Collection entries:
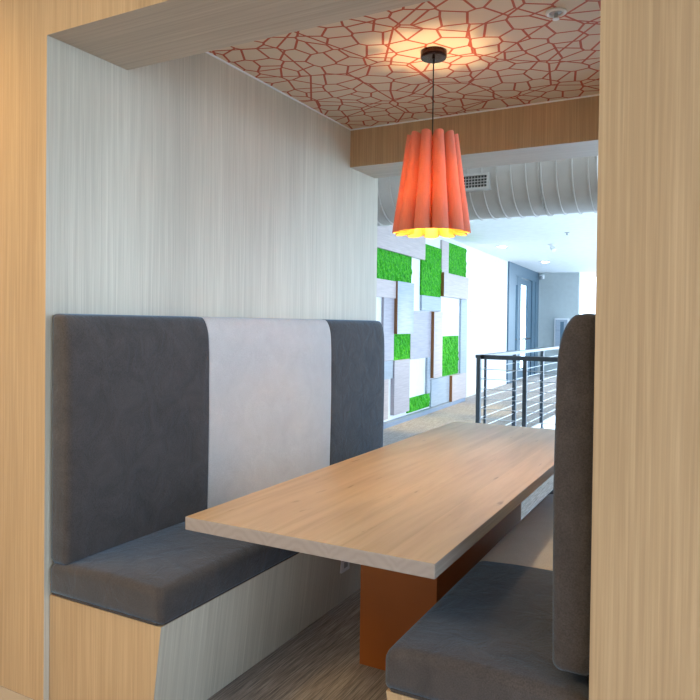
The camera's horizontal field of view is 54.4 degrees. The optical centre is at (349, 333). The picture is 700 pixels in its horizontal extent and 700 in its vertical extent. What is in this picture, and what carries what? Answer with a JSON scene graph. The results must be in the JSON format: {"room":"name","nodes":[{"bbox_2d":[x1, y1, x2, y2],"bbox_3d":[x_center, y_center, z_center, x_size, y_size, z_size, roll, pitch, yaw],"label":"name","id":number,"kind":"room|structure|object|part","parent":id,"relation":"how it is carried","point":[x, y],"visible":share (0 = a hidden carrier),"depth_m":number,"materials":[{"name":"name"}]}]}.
{"room":"office booth seating area","nodes":[
{"label":"office booth seating area","id":0,"kind":"room"},
{"bbox_2d":[0,0,377,699],"bbox_3d":[-0.725,-0.325,3.783,0.620,3.300,2.697,1,1,28],"label":"wall","id":1,"kind":"structure","parent":0,"point":[194,186],"depth_m":2.77,"materials":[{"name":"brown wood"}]},
{"bbox_2d":[205,52,598,130],"bbox_3d":[0.380,-1.306,3.158,1.883,0.008,1.906,1,1,28],"label":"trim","id":2,"kind":"structure","parent":1,"relation":"attached to","point":[209,53],"depth_m":3.92,"materials":[{"name":"white plastic"}]},
{"bbox_2d":[47,0,430,69],"bbox_3d":[-0.161,-1.499,2.150,1.883,0.890,0.378,1,1,28],"label":"ceiling beam","id":3,"kind":"structure","parent":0,"point":[126,34],"depth_m":2.34,"materials":[{"name":"brown wood"}]},
{"bbox_2d":[0,374,556,699],"bbox_3d":[2.951,1.342,7.623,9.000,0.060,24.200,1,1,28],"label":"floor","id":4,"kind":"structure","parent":0,"point":[322,661],"depth_m":2.90,"materials":[{"name":"carpet"}]},
{"bbox_2d":[49,314,383,699],"bbox_3d":[-0.228,0.628,3.502,0.551,1.415,2.642,1,1,28],"label":"bench","id":5,"kind":"object","parent":4,"relation":"on","point":[158,422],"visible":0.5,"depth_m":2.71,"materials":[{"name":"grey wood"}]},
{"bbox_2d":[51,314,208,564],"bbox_3d":[-0.864,0.378,2.784,0.101,0.909,0.767,1,1,28],"label":"cushion","id":6,"kind":"object","parent":5,"relation":"on","point":[130,393],"depth_m":2.66,"materials":[{"name":"grey fabric"}]},
{"bbox_2d":[51,521,297,623],"bbox_3d":[-0.626,0.880,2.771,0.549,0.134,0.972,1,1,28],"label":"seat cushion","id":7,"kind":"object","parent":5,"relation":"on","point":[167,572],"depth_m":2.44,"materials":[{"name":"grey fabric"}]},
{"bbox_2d":[202,317,330,508],"bbox_3d":[-0.418,0.371,3.610,0.101,0.909,1.110,1,1,28],"label":"cushion","id":8,"kind":"object","parent":5,"relation":"on","point":[269,379],"depth_m":3.48,"materials":[{"name":"grey fabric"}]},
{"bbox_2d":[340,561,349,573],"bbox_3d":[-0.028,1.112,3.378,0.016,0.125,0.083,1,1,28],"label":"power outlet","id":9,"kind":"object","parent":5,"relation":"attached to","point":[344,566],"depth_m":3.36,"materials":[{"name":"white plastic"}]},
{"bbox_2d":[322,319,383,464],"bbox_3d":[0.024,0.364,4.428,0.101,0.909,0.750,1,1,28],"label":"cushion","id":10,"kind":"object","parent":5,"relation":"on","point":[356,401],"depth_m":4.35,"materials":[{"name":"grey fabric"}]},
{"bbox_2d":[185,421,554,670],"bbox_3d":[0.467,0.977,3.236,0.888,0.741,2.655,1,1,28],"label":"dining table","id":11,"kind":"object","parent":4,"relation":"on","point":[417,513],"visible":0.77,"depth_m":2.66,"materials":[{"name":"brown wood"}]},
{"bbox_2d":[386,313,594,699],"bbox_3d":[0.946,0.648,2.868,0.539,1.422,2.604,1,1,28],"label":"bench","id":12,"kind":"object","parent":4,"relation":"on","point":[516,626],"visible":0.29,"depth_m":1.76,"materials":[{"name":"grey fabric"}]},
{"bbox_2d":[386,561,588,699],"bbox_3d":[0.515,0.904,2.082,0.537,0.134,0.809,1,1,28],"label":"seat cushion","id":13,"kind":"object","parent":12,"relation":"on","point":[490,636],"depth_m":1.85,"materials":[{"name":"grey fabric"}]},
{"bbox_2d":[479,494,552,570],"bbox_3d":[0.984,0.897,2.951,0.537,0.134,1.165,1,1,28],"label":"seat cushion","id":14,"kind":"object","parent":12,"relation":"on","point":[529,544],"depth_m":2.72,"materials":[{"name":"grey fabric"}]},
{"bbox_2d":[553,313,594,675],"bbox_3d":[0.699,0.385,1.942,0.099,0.874,0.695,1,1,28],"label":"cushion","id":15,"kind":"object","parent":12,"relation":"on","point":[574,411],"depth_m":1.63,"materials":[{"name":"grey fabric"}]},
{"bbox_2d":[532,415,554,428],"bbox_3d":[6.711,1.569,11.693,5.240,0.554,13.070,1,1,28],"label":"trim","id":16,"kind":"structure","parent":4,"relation":"attached to","point":[551,420],"depth_m":10.20,"materials":[{"name":"white paint"}]},
{"bbox_2d":[475,346,558,427],"bbox_3d":[4.918,0.882,10.450,3.230,1.342,9.250,1,1,28],"label":"guard railing","id":17,"kind":"object","parent":16,"relation":"attached to","point":[498,355],"visible":0.3,"depth_m":7.16,"materials":[{"name":"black metal"}]},
{"bbox_3d":[1.349,0.906,7.177,0.044,1.307,0.044,1,1,28],"label":"post","id":18,"kind":"part","parent":17,"relation":"part of","materials":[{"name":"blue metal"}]},
{"bbox_3d":[1.461,0.774,7.380,0.024,1.047,0.025,1,1,28],"label":"post","id":19,"kind":"part","parent":17,"relation":"part of","materials":[{"name":"blue metal"}]},
{"bbox_3d":[2.034,0.895,8.445,0.044,1.307,0.044,1,1,28],"label":"post","id":20,"kind":"part","parent":17,"relation":"part of","materials":[{"name":"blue metal"}]},
{"bbox_3d":[3.553,0.201,11.193,0.100,0.035,9.230,1,1,28],"label":"rail","id":21,"kind":"part","parent":17,"relation":"part of","materials":[{"name":"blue metal"}]},
{"bbox_3d":[2.778,0.268,6.401,3.170,0.045,0.060,1,1,28],"label":"rail","id":22,"kind":"part","parent":17,"relation":"part of","materials":[{"name":"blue metal"}]},
{"bbox_3d":[1.777,0.840,6.946,0.040,1.137,0.040,1,1,28],"label":"post","id":23,"kind":"part","parent":17,"relation":"part of","materials":[{"name":"blue metal"}]},
{"bbox_3d":[2.746,0.884,9.764,0.044,1.307,0.044,1,1,28],"label":"post","id":24,"kind":"part","parent":17,"relation":"part of","materials":[{"name":"blue metal"}]},
{"bbox_2d":[209,0,600,128],"bbox_3d":[0.380,-1.335,3.158,1.883,0.050,1.906,1,1,28],"label":"ceiling","id":25,"kind":"structure","parent":0,"point":[368,70],"depth_m":3.26,"materials":[{"name":"beige paint"}]},
{"bbox_2d":[392,46,470,237],"bbox_3d":[0.381,-0.889,3.166,0.360,0.842,0.361,1,1,28],"label":"pendant lamp","id":26,"kind":"object","parent":25,"relation":"hanging from","point":[431,200],"visible":1,"depth_m":3.06,"materials":[{"name":"orange fabric"}]},
{"bbox_3d":[0.379,-0.695,3.169,0.361,0.455,0.362,1,1,28],"label":"lamp shade","id":27,"kind":"part","parent":26,"relation":"part of","materials":[{"name":"orange fabric"}]},
{"bbox_3d":[0.385,-1.028,3.164,0.006,0.463,0.006,1,1,28],"label":"cord","id":28,"kind":"part","parent":26,"relation":"part of","materials":[{"name":"black rubber"}]},
{"bbox_2d":[545,7,566,20],"bbox_3d":[0.830,-1.282,2.748,0.084,0.032,0.084,1,1,28],"label":"sprinkler","id":29,"kind":"object","parent":25,"relation":"attached to","point":[555,13],"visible":1,"depth_m":2.74,"materials":[{"name":"white plastic"}]},
{"bbox_2d":[439,235,507,390],"bbox_3d":[1.056,-0.609,10.829,0.180,3.700,12.060,1,1,26],"label":"wall","id":30,"kind":"structure","parent":0,"point":[487,274],"depth_m":14.39,"materials":[{"name":"white paint"}]},
{"bbox_2d":[376,225,468,428],"bbox_3d":[0.877,-0.169,10.065,0.168,2.840,5.920,1,1,26],"label":"wall art","id":31,"kind":"object","parent":30,"relation":"attached to","point":[422,296],"visible":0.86,"depth_m":10.45,"materials":[{"name":"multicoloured wood"}]},
{"bbox_3d":[0.119,-0.599,8.401,0.057,0.235,2.272,1,1,26],"label":"wood panel","id":32,"kind":"part","parent":31,"relation":"part of","materials":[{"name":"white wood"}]},
{"bbox_3d":[0.400,0.887,9.072,0.035,0.546,0.500,1,1,26],"label":"wood panel","id":33,"kind":"part","parent":31,"relation":"part of","materials":[{"name":"white wood"}]},
{"bbox_3d":[0.513,-0.064,9.271,0.035,0.852,0.372,1,1,26],"label":"wood panel","id":34,"kind":"part","parent":31,"relation":"part of","materials":[{"name":"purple wood"}]},
{"bbox_3d":[0.439,0.490,9.136,0.035,0.247,0.656,1,1,26],"label":"wood panel","id":35,"kind":"part","parent":31,"relation":"part of","materials":[{"name":"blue wood"}]},
{"bbox_3d":[0.353,-0.922,8.881,0.052,0.398,2.545,1,1,26],"label":"moss panel","id":36,"kind":"part","parent":31,"relation":"part of","materials":[{"name":"green plant"}]},
{"bbox_3d":[0.717,0.745,9.702,0.057,0.759,0.597,1,1,26],"label":"wood panel","id":37,"kind":"part","parent":31,"relation":"part of","materials":[{"name":"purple wood"}]},
{"bbox_3d":[0.387,-1.351,8.929,0.057,0.455,3.467,1,1,26],"label":"wood panel","id":38,"kind":"part","parent":31,"relation":"part of","materials":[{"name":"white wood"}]},
{"bbox_3d":[0.742,0.180,9.736,0.052,0.364,0.655,1,1,26],"label":"moss panel","id":39,"kind":"part","parent":31,"relation":"part of","materials":[{"name":"green plant"}]},
{"bbox_3d":[0.758,-0.369,9.713,0.083,0.732,0.643,1,1,26],"label":"wood panel","id":40,"kind":"part","parent":31,"relation":"part of","materials":[{"name":"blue wood"}]},
{"bbox_3d":[1.056,1.052,10.425,0.054,0.212,0.965,1,1,26],"label":"moss panel","id":41,"kind":"part","parent":31,"relation":"part of","materials":[{"name":"green plant"}]},
{"bbox_3d":[1.077,0.013,10.450,0.035,0.718,0.925,1,1,26],"label":"wood panel","id":42,"kind":"part","parent":31,"relation":"part of","materials":[{"name":"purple wood"}]},
{"bbox_3d":[0.811,1.220,9.981,0.168,0.062,5.690,1,1,26],"label":"rail","id":43,"kind":"part","parent":31,"relation":"part of","materials":[{"name":"blue stone"}]},
{"bbox_3d":[1.234,0.654,10.805,0.035,0.571,0.150,1,1,26],"label":"wood panel","id":44,"kind":"part","parent":31,"relation":"part of","materials":[{"name":"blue wood"}]},
{"bbox_3d":[1.289,-0.484,10.873,0.035,0.231,0.940,1,1,26],"label":"wood panel","id":45,"kind":"part","parent":31,"relation":"part of","materials":[{"name":"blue wood"}]},
{"bbox_3d":[1.300,-1.001,10.854,0.054,0.800,0.942,1,1,26],"label":"moss panel","id":46,"kind":"part","parent":31,"relation":"part of","materials":[{"name":"green plant"}]},
{"bbox_3d":[1.393,0.172,11.062,0.083,1.060,0.440,1,1,26],"label":"wood panel","id":47,"kind":"part","parent":31,"relation":"part of","materials":[{"name":"brown wood"}]},
{"bbox_3d":[1.494,0.947,11.359,0.035,0.445,0.970,1,1,26],"label":"wood panel","id":48,"kind":"part","parent":31,"relation":"part of","materials":[{"name":"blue wood"}]},
{"bbox_3d":[1.590,-1.293,11.470,0.035,0.538,0.370,1,1,26],"label":"wood panel","id":49,"kind":"part","parent":31,"relation":"part of","materials":[{"name":"white wood"}]},
{"bbox_3d":[1.722,0.373,11.794,0.052,0.675,1.020,1,1,26],"label":"moss panel","id":50,"kind":"part","parent":31,"relation":"part of","materials":[{"name":"green plant"}]},
{"bbox_3d":[1.841,-0.830,11.958,0.083,0.396,1.500,1,1,26],"label":"wood panel","id":51,"kind":"part","parent":31,"relation":"part of","materials":[{"name":"white wood"}]},
{"bbox_3d":[1.921,0.942,12.195,0.083,0.449,0.894,1,1,26],"label":"wood panel","id":52,"kind":"part","parent":31,"relation":"part of","materials":[{"name":"white wood"}]},
{"bbox_3d":[1.911,-1.300,12.121,0.052,0.536,1.080,1,1,26],"label":"moss panel","id":53,"kind":"part","parent":31,"relation":"part of","materials":[{"name":"green plant"}]},
{"bbox_3d":[2.081,0.050,12.550,0.035,1.376,0.400,1,1,26],"label":"wood panel","id":54,"kind":"part","parent":31,"relation":"part of","materials":[{"name":"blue wood"}]},
{"bbox_2d":[465,380,506,397],"bbox_3d":[2.905,1.154,14.533,0.018,0.110,3.790,1,1,26],"label":"baseboard","id":55,"kind":"structure","parent":30,"relation":"attached to","point":[471,392],"depth_m":14.64,"materials":[{"name":"white paint"}]},
{"bbox_2d":[506,261,538,383],"bbox_3d":[4.565,-0.283,17.994,0.172,2.920,3.890,1,1,26],"label":"door","id":56,"kind":"structure","parent":30,"relation":"in","point":[523,283],"depth_m":17.88,"materials":[{"name":"blue metal"}]},
{"bbox_3d":[4.588,-0.199,18.083,0.010,2.190,0.870,1,1,26],"label":"glass pane","id":57,"kind":"part","parent":56,"relation":"part of","materials":[{"name":"white"}]},
{"bbox_3d":[4.609,-0.145,18.129,0.100,2.640,2.690,1,1,26],"label":"frame","id":58,"kind":"part","parent":56,"relation":"part of","materials":[{"name":"blue metal"}]},
{"bbox_2d":[350,96,598,177],"bbox_3d":[0.922,-1.516,4.156,1.883,0.890,0.368,1,1,28],"label":"wall","id":59,"kind":"structure","parent":0,"point":[567,129],"depth_m":4.01,"materials":[{"name":"brown wood"}]},
{"bbox_2d":[450,212,596,276],"bbox_3d":[6.812,-1.697,13.298,9.700,0.100,14.100,1,1,28],"label":"ceiling","id":60,"kind":"structure","parent":0,"point":[528,238],"depth_m":12.24,"materials":[{"name":"white paint"}]},
{"bbox_2d":[548,244,555,251],"bbox_3d":[3.757,-1.593,12.669,0.161,0.161,0.169,1,1,28],"label":"ceiling spotlight","id":61,"kind":"object","parent":60,"relation":"attached to","point":[552,248],"visible":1,"depth_m":12.61,"materials":[{"name":"white plastic"}]},
{"bbox_2d":[538,272,579,374],"bbox_3d":[5.991,-0.430,19.605,1.150,3.200,0.200,1,1,28],"label":"wall","id":62,"kind":"structure","parent":0,"point":[559,293],"depth_m":19.57,"materials":[{"name":"grey paint"}]},
{"bbox_2d":[554,318,568,349],"bbox_3d":[6.025,0.003,19.409,0.400,0.900,0.119,1,1,28],"label":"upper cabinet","id":63,"kind":"object","parent":62,"relation":"attached to","point":[560,324],"visible":0.62,"depth_m":19.40,"materials":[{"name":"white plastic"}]},
{"bbox_3d":[6.002,0.004,19.366,0.330,0.820,0.015,1,1,28],"label":"cabinet door","id":64,"kind":"part","parent":63,"relation":"part of","materials":[{"name":"blue wood"}]},
{"bbox_2d":[589,0,699,699],"bbox_3d":[1.487,-0.281,2.563,0.667,3.300,2.652,1,1,28],"label":"wall","id":65,"kind":"structure","parent":0,"point":[645,601],"depth_m":1.51,"materials":[{"name":"brown wood"}]},
{"bbox_3d":[2.634,-2.021,5.544,9.700,0.680,3.710,1,1,28],"label":"ceiling","id":66,"kind":"structure","parent":0,"visible":0},
{"bbox_2d":[377,156,597,226],"bbox_3d":[0.958,-1.702,6.735,2.952,1.195,0.882,1,1,28],"label":"air duct","id":67,"kind":"object","parent":66,"relation":"hanging from","point":[564,186],"visible":0.34,"depth_m":6.08,"materials":[{"name":"metal"}]},
{"bbox_2d":[463,172,490,191],"bbox_3d":[1.130,-1.376,6.197,0.295,0.145,0.090,1,1,28],"label":"vent grille","id":68,"kind":"object","parent":67,"relation":"attached to","point":[473,181],"depth_m":6.15,"materials":[{"name":"white metal"}]}
]}

• **Task statement**:
Scan the records above. Return every line with "black" in it.

• **Answer area**:
{"bbox_2d":[475,346,558,427],"bbox_3d":[4.918,0.882,10.450,3.230,1.342,9.250,1,1,28],"label":"guard railing","id":17,"kind":"object","parent":16,"relation":"attached to","point":[498,355],"visible":0.3,"depth_m":7.16,"materials":[{"name":"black metal"}]},
{"bbox_3d":[0.385,-1.028,3.164,0.006,0.463,0.006,1,1,28],"label":"cord","id":28,"kind":"part","parent":26,"relation":"part of","materials":[{"name":"black rubber"}]},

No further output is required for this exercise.